Il y’a une absence cruelle de formation professionnelle pour les adultes.

En conclusion, les conditions générales de détention à la prison civile de Gabode sont globalement acceptables.

2. Respect des délais de garde à vue

Le 17 juin 2020, sur la base des registres de détention ténus dans les deux lieux de détention visités (Commissariat du Héron, Brigade de Gendarmerie d’Ambouli) les délais de garde à vue sont respectés.

3. Cas de M. Fouad Youssouf Ali

Lors d’un entretien que la CNDH a eu avec M. Fouad Youssouf Ali le 09 juin 2020 dans la cour de la prison de Gabode, ce dernier a déclaré que:

• Son état de santé était satisfaisant ;

• Il souffre d’allergie cutanée depuis août 2019 et que ses plaies aux jambes sont dues à cela ;

• Il n’a fait l’objet d’aucun mauvais traitement ;

• Il est assisté d’un avocat en la personne de Me Zakaria Abdillahi ;

• Il reçoit la visite de ses proches depuis le 07 juin 2020.

4. Monitoring à Ali Sabieh le 21 juin 2020.

• La manifestation a eu lieu de manière spontanée le 05 juin 2020 à Ali Sabieh à la sortie de la prière du Vendredi vers 13h30. Elle a réuni 400 à 500 manifestants ;

• Des gens malintentionnés dont des anciens militaires s’y sont immiscés et ont profité pour saccager des biens publics ;

• Des dégâts matériels importants ont été occasionnés notamment l’Agence BCIMR a été incendiée et les locaux du Cadi ont été saccagés : Des registres et des documents importants y ont été brulés ;

• Les forces de l’ordre qui sont intervenues étaient au nombre de 57 agents.

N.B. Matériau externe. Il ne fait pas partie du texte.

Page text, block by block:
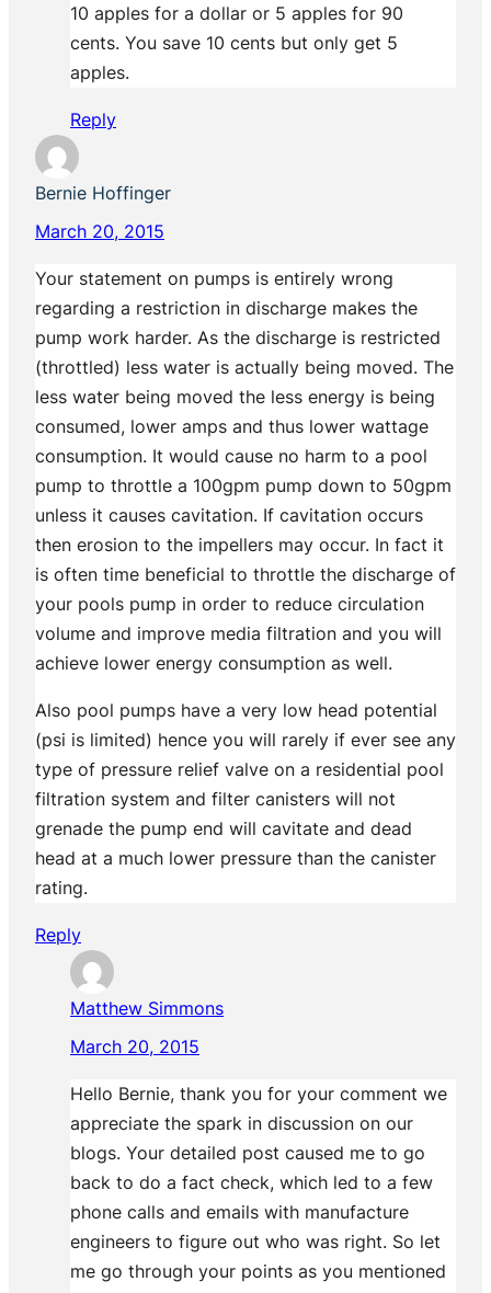
10 apples for a dollar or 5 apples for 90
cents. You save 10 cents but only get 5
apples.
Reply
Bernie Hoffinger
March 20, 2015
Your statement on pumps is entirely wrong
regarding a restriction in discharge makes the
pump work harder. As the discharge is restricted
(throttled) less water is actually being moved. The
less water being moved the less energy is being
consumed, lower amps and thus lower wattage
consumption. It would cause no harm to a pool
pump to throttle a 100gpm pump down to 50gpm
unless it causes cavitation. If cavitation occurs
then erosion to the impellers may occur. In fact it
is often time beneficial to throttle the discharge of
your pools pump in order to reduce circulation
volume and improve media filtration and you will
achieve lower energy consumption as well.
Also pool pumps have a very low head potential
(psi is limited) hence you will rarely if ever see any
type of pressure relief valve on a residential pool
filtration system and filter canisters will not
grenade the pump end will cavitate and dead
head at a much lower pressure than the canister
rating.
Reply
Matthew Simmons
March 20, 2015
Hello Bernie, thank you for your comment we
appreciate the spark in discussion on our
blogs. Your detailed post caused me to go
back to do a fact check, which led to a few
phone calls and emails with manufacture
engineers to figure out who was right. So let
me go through your points as you mentioned
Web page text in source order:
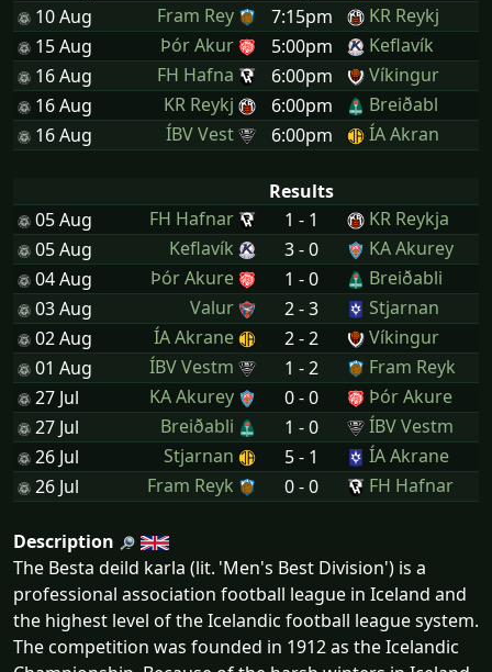
10 Aug
Fram Rey 7:15pm
KR Reykj
15 Aug
Þór Akur 5:00pm
Keflavík
16 Aug
FH Hafna 6:00pm
Víkingur
16 Aug
KR Reykj 6:00pm
Breiðabl
16 Aug
ÍBV Vest 6:00pm ÍA Akran
Results
05 Aug
FH Hafnar 1 - 1
KR Reykja
05 Aug
Keflavík 3 - 0
KA Akurey
04 Aug
Þór Akure 1 - 0
Breiðabli
03 Aug
Valur 2 - 3
Stjarnan
02 Aug
ÍA Akrane 2 - 2
Víkingur
01 Aug
ÍBV Vestm 1 - 2
Fram Reyk
27 Jul
KA Akurey 0 - 0
Þór Akure
27 Jul
Breiðabli 1 - 0
ÍBV Vestm
26 Jul
Stjarnan 5 - 1
ÍA Akrane
26 Jul
Fram Reyk 0 - 0 FH Hafnar
Description
The Besta deild karla (lit. 'Men's Best Division') is a
professional association football league in Iceland and
the highest level of the Icelandic football league system.
The competition was founded in 1912 as the Icelandic
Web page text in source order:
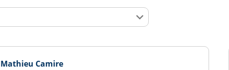
Mathieu Camire
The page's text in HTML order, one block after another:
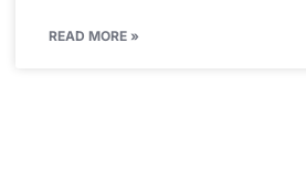
READ MORE »
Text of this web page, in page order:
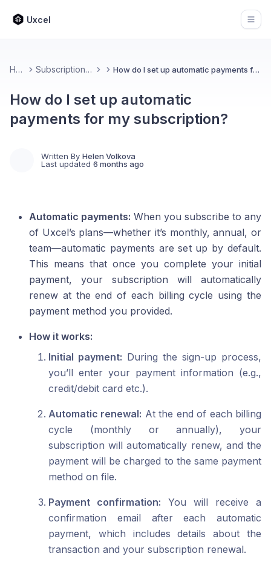
Uxcel
Home Subscription & Billing How do I set up automatic payments for my subscription?
How do I set up automatic
payments for my subscription?
Written By Helen Volkova
Last updated 6 months ago
Automatic payments: When you subscribe to any
of Uxcel’s plans—whether it’s monthly, annual, or
team—automatic payments are set up by default.
This means that once you complete your initial
payment, your subscription will automatically
renew at the end of each billing cycle using the
payment method you provided.
How it works:
Initial payment: During the sign-up process,
you’ll enter your payment information (e.g.,
credit/debit card etc.).
Automatic renewal: At the end of each billing
cycle (monthly or annually), your
subscription will automatically renew, and the
payment will be charged to the same payment
method on file.
Payment confirmation: You will receive a
confirmation email after each automatic
payment, which includes details about the
transaction and your subscription renewal.
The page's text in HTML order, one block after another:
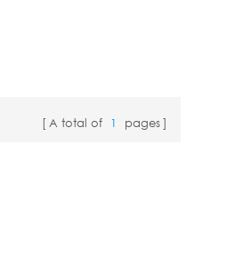
A total of 1 pages
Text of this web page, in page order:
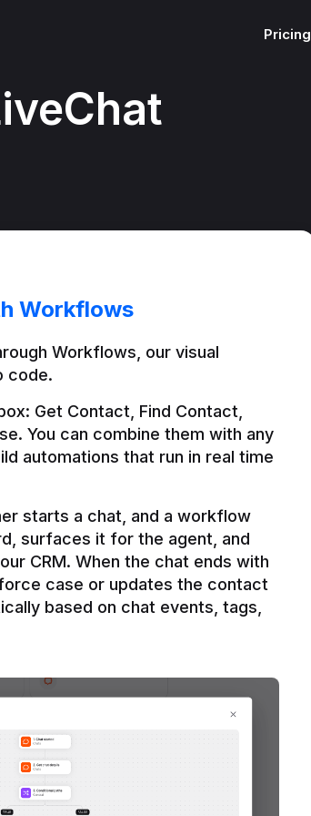
Pricing
Workflows
Workflows, our visual
code.
Get Contact, Find Contact,
You can combine them with any
automations that run in real time
starts a chat, and a workflow
surfaces it for the agent, and
CRM. When the chat ends with
case or updates the contact
based on chat events, tags,
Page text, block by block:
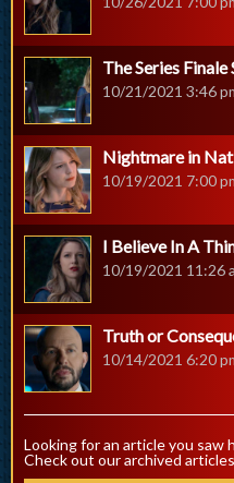
The Series
10/21/2021 3:46
Nightmare in
10/19/2021 7:00
I Believe In A
10/19/2021 11:26
Truth or
10/14/2021 6:20
Looking for an article you saw
Check out our archived
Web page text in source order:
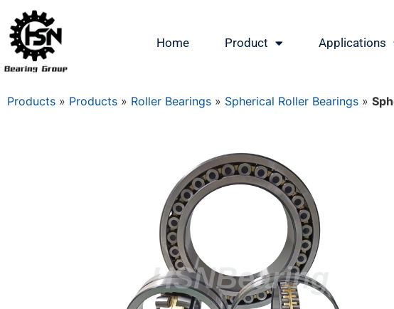
Home Product Applications
Products » Products » Roller Bearings » Spherical Roller Bearings »
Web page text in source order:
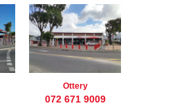
Ottery
072 671 9009
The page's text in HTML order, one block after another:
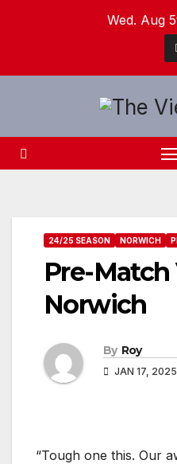
Wed. Aug
24/25 SEASON NORWICH
Pre-
Norwich
By Roy
JAN 17, 2025
“Tough one this. Our
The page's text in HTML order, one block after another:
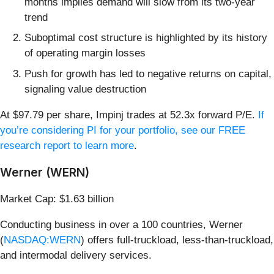
trend
Suboptimal cost structure is highlighted by its history
of operating margin losses
Push for growth has led to negative returns on capital,
signaling value destruction
At $97.79 per share, Impinj trades at 52.3x forward P/E. If
you’re considering PI for your portfolio, see our FREE
research report to learn more.
Werner (WERN)
Market Cap: $1.63 billion
Conducting business in over a 100 countries, Werner
(NASDAQ:WERN) offers full-truckload, less-than-truckload,
and intermodal delivery services.
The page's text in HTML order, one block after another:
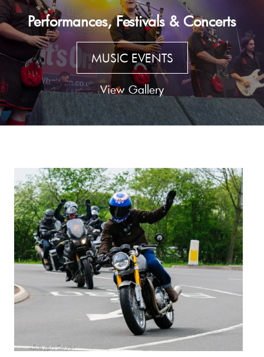
Performances, Festivals & Concerts
MUSIC EVENTS
View Gallery
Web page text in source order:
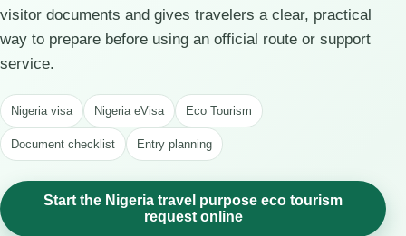
visitor documents and gives travelers a clear, practical
way to prepare before using an official route or support
service.
Nigeria visa Nigeria eVisa Eco Tourism
Document checklist Entry planning
Start the Nigeria travel purpose eco tourism
request online
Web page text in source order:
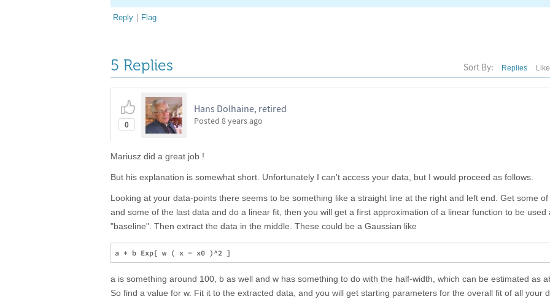
Reply | Flag
5 Replies Sort By: Replies
0
Hans Dolhaine, retired
Posted 8 years ago
Mariusz did a great job !
But his explanation is somewhat short. Unfortunately I can't access your data, but I would proceed as follows.
Looking at your data-points there seems to be something like a straight line at the right and left end. Get some
and some of the last data and do a linear fit, then you will get a first approximation of a linear function to be used
"baseline". Then extract the data in the middle. These could be a Gaussian like
a is something around 100, b as well and w has something to do with the half-width, which can be estimated as
So find a value for w. Fit it to the extracted data, and you will get starting parameters for the overall fit of all your
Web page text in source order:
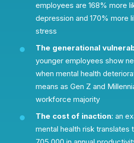
employees are 168% more
depression and 170% more
stress
The generational
younger employees show
when mental health
means as Gen Z and
workforce majority
The cost of inaction: an
mental health risk translates
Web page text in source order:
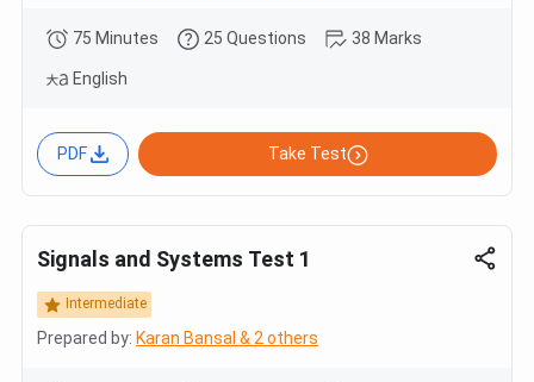
75 Minutes 25 Questions 38 Marks
English
PDF Take Test
Signals and Systems Test 1
Intermediate
Prepared by: Karan Bansal & 2 others
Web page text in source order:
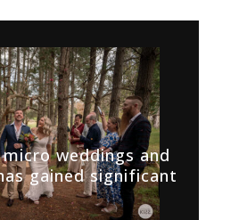
weddings and
gained significant
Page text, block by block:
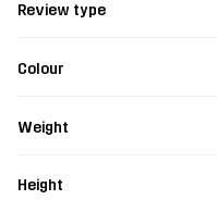
Review type
Colour
Weight
Height
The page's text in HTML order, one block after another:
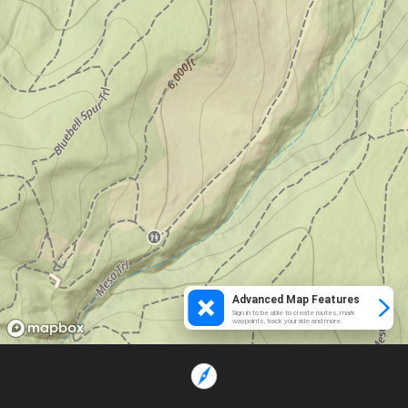
Advanced Map Features
Sign in to be able to create routes, mark
waypoints, track your ride and more.
Loading...

Ils ont fait usage de gaz lacrymogène et des balles caoutchouc

• Aucun mort n’est à déplorer ;

• 09 personnes civiles ont été blessées dont les 04 les plus graves ont reçu des projectiles non létaux ;

• A ce jour, tous les 04 sont guéris. Le cas le plus grave d’entre eux qui est le Responsable de l’Agence BCIMR a repris son travail depuis le 29 juin 2020 ;

• Sur les 24 manifestants déferrés au parquet, aucune femme ni aucun mineur n’y figure. Seuls 08 sont détenus à la prison de Gabode pour ouverture d’information devant le juge d’instruction et 08 autres sont en appel. Tous les autres sont relaxés.

La Commission Nationale des Droits de l’Homme poursuit ses investigations sur les manifestations du 04 et 05 juin 2020 à Djibouti et Balbala. Elle fera un point de presse en temps voulu.

En outre, elle rappelle qu’elle tient à la disposition du public et de toute organisation qui s’intéresse de près ou de loin aux droits humains, deux bureaux chargé de la réception et du traitement de toute plainte sur des violations de droits de l’Homme. Elle envisage également d’ouvrir dès le 1er août 2020, un bureau similaire dans chaque chef lieu des régions de l’intérieur.